(The data)

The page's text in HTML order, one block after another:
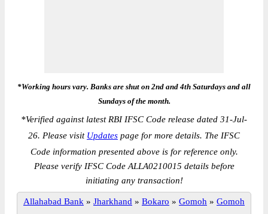
*Working hours vary. Banks are shut on 2nd and 4th Saturdays and all
Sundays of the month.
*Verified against latest RBI IFSC Code release dated 31-Jul-
26. Please visit Updates page for more details. The IFSC
Code information presented above is for reference only.
Please verify IFSC Code ALLA0210015 details before
initiating any transaction!
Allahabad Bank » Jharkhand » Bokaro » Gomoh » Gomoh

(End The data)

> _Goal of the exercise_
An unaltered copy of the material, without images, should be set down.

> _Solution_
The page's text in HTML order, one block after another:
*Working hours vary. Banks are shut on 2nd and 4th Saturdays and all
Sundays of the month.
*Verified against latest RBI IFSC Code release dated 31-Jul-
26. Please visit Updates page for more details. The IFSC
Code information presented above is for reference only.
Please verify IFSC Code ALLA0210015 details before
initiating any transaction!
Allahabad Bank » Jharkhand » Bokaro » Gomoh » Gomoh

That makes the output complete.